Then for every call to fetch(), Cache could first check to see
if fresh data was already available locally before going out to the
server to download the feed again.

Listing 5 shows the version of Cache with a download throttle, in
the form of a timeToLiveSeconds parameter. Items already in the
cache will be reused until they are older than
timeToLiveSeconds.
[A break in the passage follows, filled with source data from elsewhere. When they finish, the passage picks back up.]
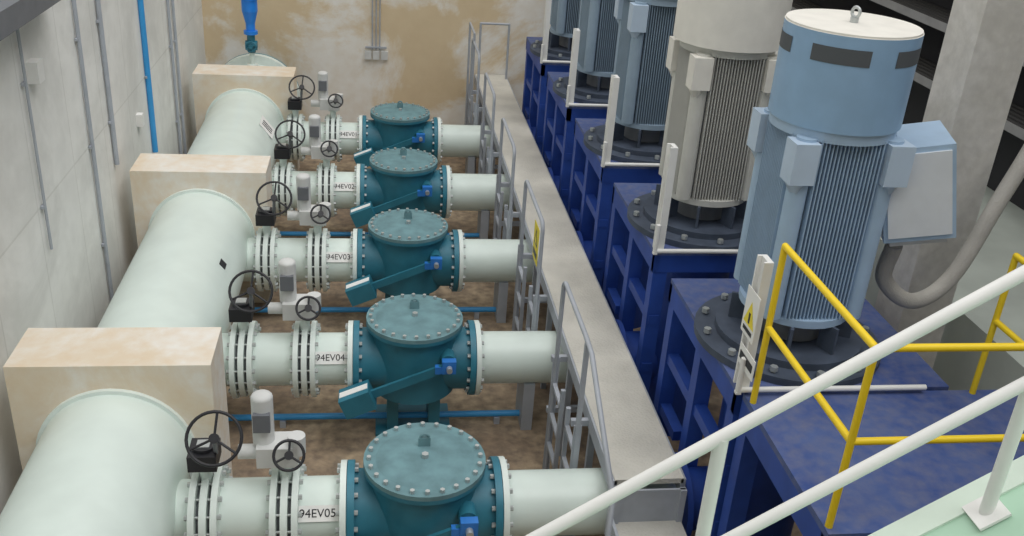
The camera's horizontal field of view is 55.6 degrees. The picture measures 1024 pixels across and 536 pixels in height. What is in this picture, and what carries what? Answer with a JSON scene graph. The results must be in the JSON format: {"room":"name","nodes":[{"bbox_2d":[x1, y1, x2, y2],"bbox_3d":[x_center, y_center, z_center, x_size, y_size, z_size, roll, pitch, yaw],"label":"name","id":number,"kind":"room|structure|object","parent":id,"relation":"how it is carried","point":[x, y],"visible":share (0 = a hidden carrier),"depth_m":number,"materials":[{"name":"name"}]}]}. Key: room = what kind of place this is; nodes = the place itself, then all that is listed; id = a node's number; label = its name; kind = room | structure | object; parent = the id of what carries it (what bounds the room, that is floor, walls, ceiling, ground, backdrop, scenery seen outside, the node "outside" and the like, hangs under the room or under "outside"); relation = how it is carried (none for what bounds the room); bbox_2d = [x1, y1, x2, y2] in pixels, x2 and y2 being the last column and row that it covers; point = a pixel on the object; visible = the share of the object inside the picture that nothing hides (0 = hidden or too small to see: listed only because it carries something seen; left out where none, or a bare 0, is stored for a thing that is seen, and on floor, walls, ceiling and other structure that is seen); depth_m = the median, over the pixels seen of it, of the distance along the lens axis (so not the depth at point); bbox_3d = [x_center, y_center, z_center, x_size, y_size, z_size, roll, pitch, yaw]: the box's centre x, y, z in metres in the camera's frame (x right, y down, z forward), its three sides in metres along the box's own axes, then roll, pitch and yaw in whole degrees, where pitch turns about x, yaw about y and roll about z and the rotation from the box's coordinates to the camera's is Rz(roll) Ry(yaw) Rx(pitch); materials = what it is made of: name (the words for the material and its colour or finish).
{"room":"water pumping station","nodes":[
{"label":"water pumping station","id":0,"kind":"room"},
{"bbox_2d":[0,0,205,513],"bbox_3d":[-4.432,-1.876,7.720,0.300,8.500,21.500,0,26,-8],"label":"wall","id":1,"kind":"structure","parent":0,"point":[66,285],"depth_m":10.27,"materials":[{"name":"concrete"}]},
{"bbox_2d":[0,0,60,40],"bbox_3d":[-3.539,0.059,3.658,0.350,0.320,12.350,0,26,-8],"label":"beam","id":2,"kind":"structure","parent":1,"relation":"attached to","point":[14,14],"depth_m":7.73,"materials":[{"name":"concrete"}]},
{"bbox_2d":[16,0,186,300],"bbox_3d":[-4.769,-3.664,11.583,0.103,8.300,6.906,0,26,-8],"label":"conduit","id":3,"kind":"object","parent":1,"relation":"attached to","point":[34,67],"visible":0.76,"depth_m":11.37,"materials":[{"name":"grey metal"}]},
{"bbox_2d":[201,0,550,124],"bbox_3d":[-0.196,-6.523,17.927,10.900,8.500,0.300,0,26,-8],"label":"wall","id":4,"kind":"structure","parent":0,"point":[426,41],"depth_m":18.58,"materials":[{"name":"paint"}]},
{"bbox_2d":[365,0,387,59],"bbox_3d":[-2.384,-7.046,17.162,0.430,6.780,0.060,0,26,-8],"label":"conduit","id":5,"kind":"object","parent":4,"relation":"attached to","point":[384,54],"depth_m":18.52,"materials":[{"name":"grey metal"}]},
{"bbox_2d":[226,155,802,535],"bbox_3d":[0.679,2.095,10.398,11.200,0.300,21.500,0,26,-8],"label":"floor","id":6,"kind":"structure","parent":0,"point":[329,442],"depth_m":10.96,"materials":[{"name":"concrete"}]},
{"bbox_2d":[0,0,675,535],"bbox_3d":[-1.464,0.853,8.945,5.540,2.918,20.500,0,26,-8],"label":"piping","id":7,"kind":"object","parent":6,"relation":"on","point":[121,425],"visible":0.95,"depth_m":9.84,"materials":[{"name":"metal"}]},
{"bbox_2d":[522,0,569,153],"bbox_3d":[1.135,-3.089,16.844,1.740,3.450,1.892,0,26,-8],"label":"pedestal","id":8,"kind":"object","parent":6,"relation":"on","point":[536,68],"visible":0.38,"depth_m":16.23,"materials":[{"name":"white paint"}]},
{"bbox_2d":[530,0,580,60],"bbox_3d":[1.296,-4.828,15.832,1.823,2.671,1.480,0,26,-8],"label":"motor","id":9,"kind":"object","parent":8,"relation":"on","point":[564,17],"visible":0.48,"depth_m":15.86,"materials":[{"name":"metal"}]},
{"bbox_2d":[541,28,607,239],"bbox_3d":[1.430,-2.037,14.720,1.740,3.450,1.892,0,26,-8],"label":"pedestal","id":10,"kind":"object","parent":6,"relation":"on","point":[561,113],"visible":0.35,"depth_m":14.12,"materials":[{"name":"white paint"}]},
{"bbox_2d":[553,0,618,103],"bbox_3d":[1.591,-3.776,13.708,1.823,2.671,1.480,0,26,-8],"label":"motor","id":11,"kind":"object","parent":10,"relation":"on","point":[598,26],"visible":0.46,"depth_m":13.66,"materials":[{"name":"metal"}]},
{"bbox_2d":[465,22,686,535],"bbox_3d":[0.284,-0.790,13.219,0.817,2.373,13.142,0,26,-8],"label":"walkway","id":12,"kind":"object","parent":6,"relation":"on","point":[627,434],"visible":0.83,"depth_m":9.98,"materials":[{"name":"grey metal"}]},
{"bbox_2d":[567,75,661,328],"bbox_3d":[1.725,-0.984,12.596,1.740,3.450,1.892,0,26,-8],"label":"pedestal","id":13,"kind":"object","parent":6,"relation":"on","point":[609,172],"visible":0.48,"depth_m":12.05,"materials":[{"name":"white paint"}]},
{"bbox_2d":[583,0,677,162],"bbox_3d":[1.886,-2.723,11.584,1.823,2.671,1.480,0,26,-8],"label":"motor","id":14,"kind":"object","parent":13,"relation":"on","point":[645,28],"visible":0.64,"depth_m":11.47,"materials":[{"name":"metal"}]},
{"bbox_2d":[602,143,737,435],"bbox_3d":[2.020,0.068,10.471,1.740,3.450,1.892,0,26,-8],"label":"pedestal","id":15,"kind":"object","parent":6,"relation":"on","point":[665,262],"visible":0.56,"depth_m":9.97,"materials":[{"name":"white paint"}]},
{"bbox_2d":[627,0,792,248],"bbox_3d":[2.194,-1.846,9.374,1.823,3.061,1.480,0,26,-8],"label":"motor","id":16,"kind":"object","parent":15,"relation":"on","point":[721,60],"visible":0.83,"depth_m":9.20,"materials":[{"name":"metal"}]},
{"bbox_2d":[525,265,1023,535],"bbox_3d":[0.730,2.259,2.864,4.626,5.977,2.345,0,26,-8],"label":"railing","id":17,"kind":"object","parent":6,"relation":"on","point":[992,504],"depth_m":3.26,"materials":[{"name":"white metal"}]},
{"bbox_2d":[653,254,948,535],"bbox_3d":[2.324,1.151,8.286,1.740,3.450,2.030,0,26,-8],"label":"pedestal","id":18,"kind":"object","parent":6,"relation":"on","point":[897,371],"visible":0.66,"depth_m":8.12,"materials":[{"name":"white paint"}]},
{"bbox_2d":[694,5,1023,385],"bbox_3d":[2.999,-0.617,7.409,2.880,2.671,1.480,0,26,-8],"label":"motor","id":19,"kind":"object","parent":18,"relation":"on","point":[837,170],"visible":0.82,"depth_m":7.04,"materials":[{"name":"metal"}]},
{"bbox_2d":[717,243,1023,535],"bbox_3d":[3.122,2.120,6.172,2.540,3.654,3.160,0,26,-8],"label":"platform","id":20,"kind":"object","parent":6,"relation":"on","point":[824,435],"visible":0.75,"depth_m":6.59,"materials":[{"name":"yellow paint"}]},
{"bbox_2d":[874,0,1023,367],"bbox_3d":[3.709,-1.324,7.910,0.440,8.400,0.440,0,26,-8],"label":"column","id":21,"kind":"structure","parent":6,"relation":"on","point":[981,59],"depth_m":7.78,"materials":[{"name":"concrete"}]},
{"bbox_2d":[808,0,1023,209],"bbox_3d":[6.380,-1.767,9.107,0.300,8.500,21.200,0,26,-8],"label":"louver","id":22,"kind":"structure","parent":0,"point":[1010,145],"depth_m":13.15,"materials":[{"name":"black metal"}]},
{"bbox_2d":[791,0,1023,139],"bbox_3d":[5.573,-3.522,11.444,0.620,2.910,15.100,0,26,-8],"label":"trays","id":23,"kind":"object","parent":22,"relation":"attached to","point":[935,16],"visible":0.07,"depth_m":12.36,"materials":[{"name":"grey metal"}]},
{"bbox_2d":[865,187,1023,389],"bbox_3d":[4.636,-0.113,12.553,2.180,2.300,16.100,0,26,-8],"label":"wall","id":24,"kind":"structure","parent":0,"point":[957,370],"depth_m":8.97,"materials":[{"name":"white concrete"}]}
]}
The default value for timeToLiveSeconds
means that any given feed will not be checked more often than every
five minutes.

Listing 5

#!/usr/bin/env python
"""The first version of Cache
"""

import time
import unittest
import feedparser

class Cache:
    def __init__(self, storage, timeToLiveSeconds=300):
        self.storage = storage
        self.time_to_live = timeToLiveSeconds
        return

    def fetch(self, url):
        now = time.time()
        cached_time, cached_content = self.storage.get(url, (None, None))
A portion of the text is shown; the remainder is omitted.